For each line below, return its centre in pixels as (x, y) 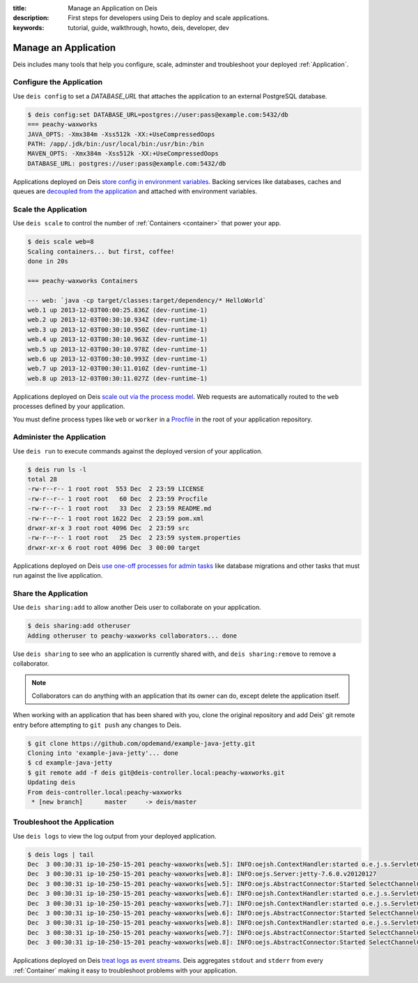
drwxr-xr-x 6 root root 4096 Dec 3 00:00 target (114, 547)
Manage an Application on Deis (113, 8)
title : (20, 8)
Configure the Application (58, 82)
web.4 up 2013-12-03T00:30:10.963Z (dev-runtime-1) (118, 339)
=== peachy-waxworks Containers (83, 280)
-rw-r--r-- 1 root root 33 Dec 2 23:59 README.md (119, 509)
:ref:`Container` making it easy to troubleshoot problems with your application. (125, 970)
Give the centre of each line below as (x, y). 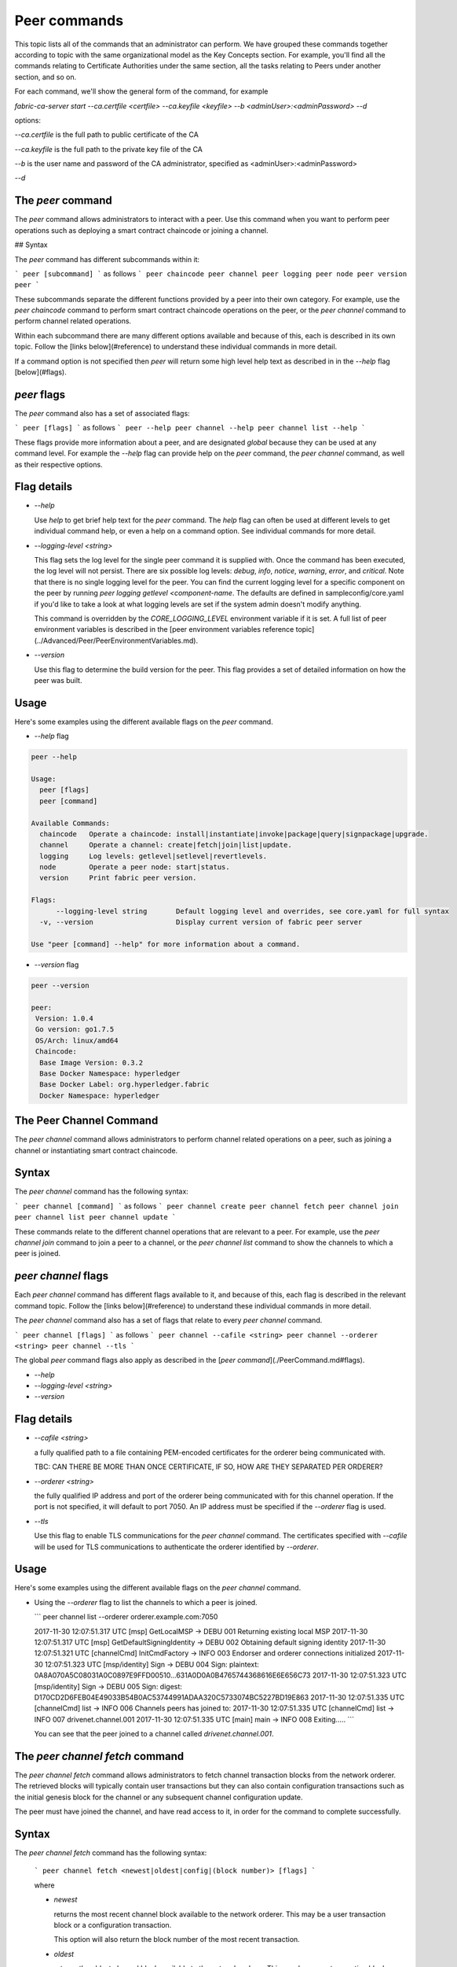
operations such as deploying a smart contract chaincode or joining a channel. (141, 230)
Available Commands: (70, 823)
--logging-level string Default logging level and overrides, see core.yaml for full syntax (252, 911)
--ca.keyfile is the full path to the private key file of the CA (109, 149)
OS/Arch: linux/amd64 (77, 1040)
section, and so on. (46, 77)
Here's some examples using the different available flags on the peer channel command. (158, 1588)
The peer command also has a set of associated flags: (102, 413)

○ ○ ○ ○ ○ ○ ○

From the line that contains "web.4 up 2013-12-03T00:30:10.963Z" to the last line of the records above, copy each line exactly, both ends included, and leave the pictures out.

# ANSWER SPACE:
web.4 up 2013-12-03T00:30:10.963Z (dev-runtime-1) (118, 339)
=== peachy-waxworks Containers (83, 280)
-rw-r--r-- 1 root root 33 Dec 2 23:59 README.md (119, 509)
:ref:`Container` making it easy to troubleshoot problems with your application. (125, 970)
Give the centre of each line below as (x, y). 
operations such as deploying a smart contract chaincode or joining a channel. (141, 230)
Available Commands: (70, 823)
--logging-level string Default logging level and overrides, see core.yaml for full syntax (252, 911)
--ca.keyfile is the full path to the private key file of the CA (109, 149)
OS/Arch: linux/amd64 (77, 1040)
section, and so on. (46, 77)
Here's some examples using the different available flags on the peer channel command. (158, 1588)
The peer command also has a set of associated flags: (102, 413)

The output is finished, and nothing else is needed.